好在太史令所学有长,心中至少还能有个底。
    片刻之后,两仪殿里走出来了个小内侍,请太史令进去。
    太史令不由地问道:“不是说,里头还留着刑部的大人吗?”
    小内侍低头回道:“陛下请秦大人一同进殿议事。”
    太史令顿时心中一凛。
    两仪殿内不曾燃香,清幽的殿内,寒气仿佛能从光洁的地砖一路沿着脚底攀援而上。
    太史令刚行完拜礼,便听龙座上的皇帝开门见山的问道:“秦卿近日在太史监可有忙完朕的吩咐?”
    太史令本以为推了一名侯监出来,太史监剩下的众人便能免于难事了。
    可纵观史书,也未曾有一国之君刻意宣扬不利其位的星象传言,陛下对福祸的见地,真是有些匪夷所思。
    他诚惶诚恐地回道:“回陛下,臣近日已经着人去……”
    “去办了就好。”楚蔽打断到,转而又吩咐道,“挑个差一点的时辰。”
    “啊?”太史令一时愣是没听懂。
    而他的一旁,也是以擅长酷刑出身的刑部侍郎,其为人冷情,不可能好心在旁同他多言。
    龙座上忽然“啧”了一声。
    楚蔽复又说道:“朕让你择一凶日凶时,好让刑部按律拿人,就那些个——近日里在京中传言是朕的爪牙杀掉了酒鬼之人,”他后半句是朝刑部侍郎下令的,“人太多不用全部捉拿,专门找一个倒霉的。
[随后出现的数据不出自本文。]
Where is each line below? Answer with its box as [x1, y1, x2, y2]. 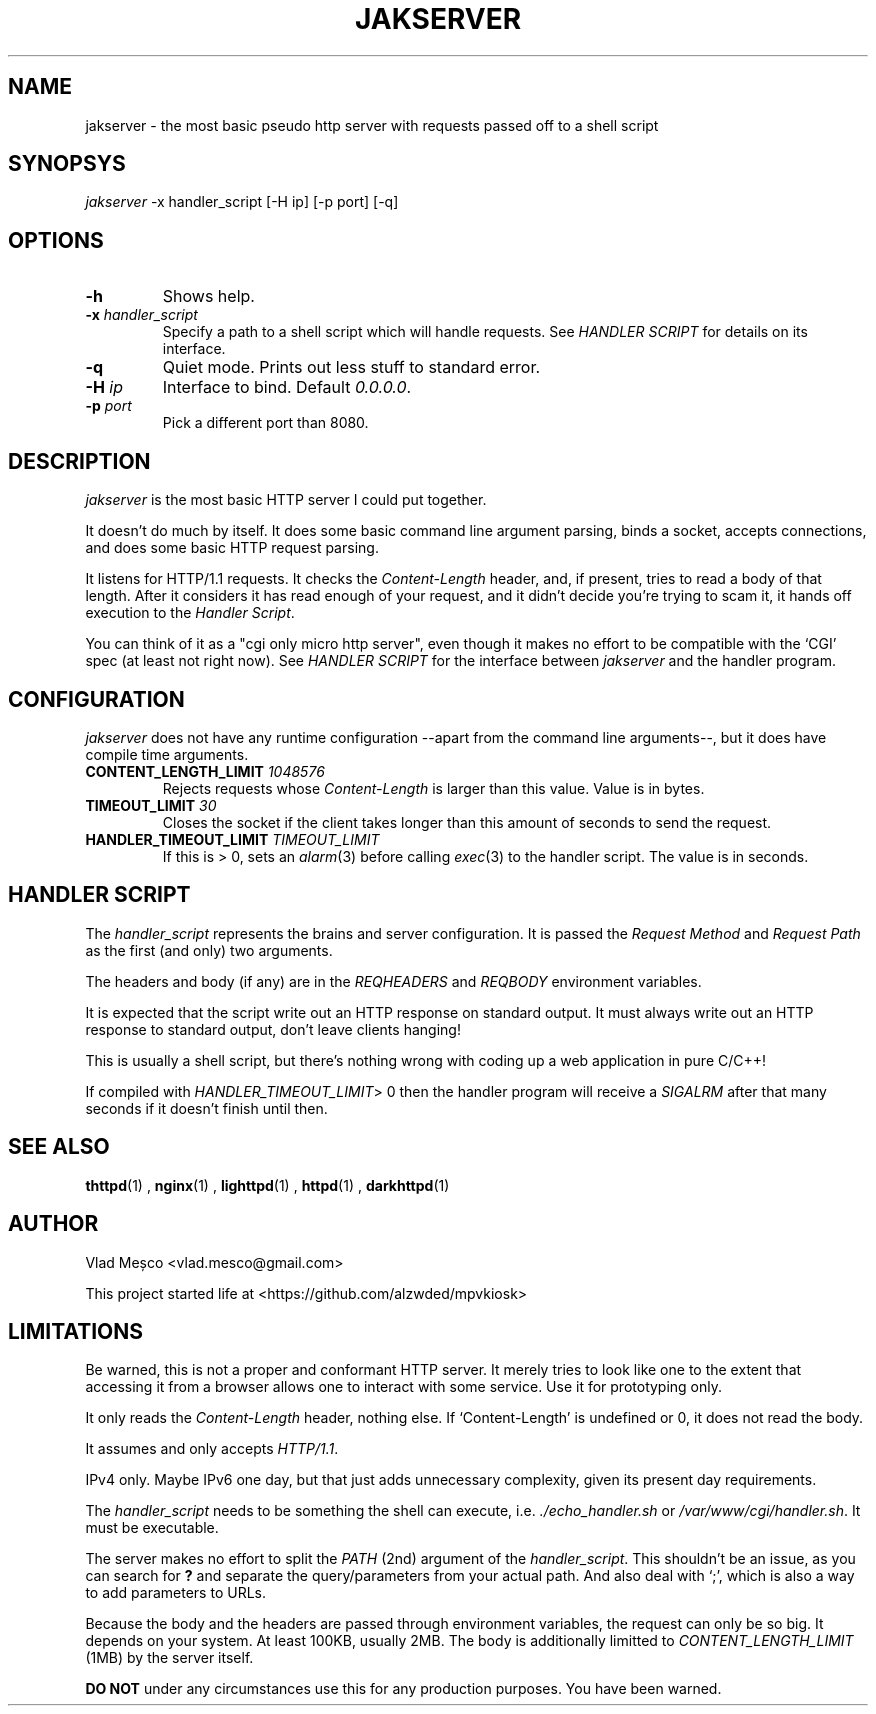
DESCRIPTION [8, 448, 151, 474]
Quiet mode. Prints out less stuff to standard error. [162, 357, 541, 378]
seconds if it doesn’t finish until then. [85, 1099, 328, 1117]
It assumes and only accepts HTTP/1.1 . [85, 1440, 339, 1458]
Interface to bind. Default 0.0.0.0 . [162, 377, 412, 398]
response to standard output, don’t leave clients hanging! [85, 1020, 461, 1038]
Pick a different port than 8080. [162, 414, 369, 432]
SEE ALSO [8, 1134, 110, 1160]

”
    “……”太史令终是绷不住脸上惊愕的表情。
    陛下想以此以儆效尤,借随机捉拿人时的人心惶惶。
    楚蔽抬眼见远处的万良站在那的神情是又到了催他用膳的时候了,便起驾离开。
    万良估摸着陛下的政事都处理得差不多了,便一边布膳一边说道:“过几日后宫的春日宴,陛下可要去?”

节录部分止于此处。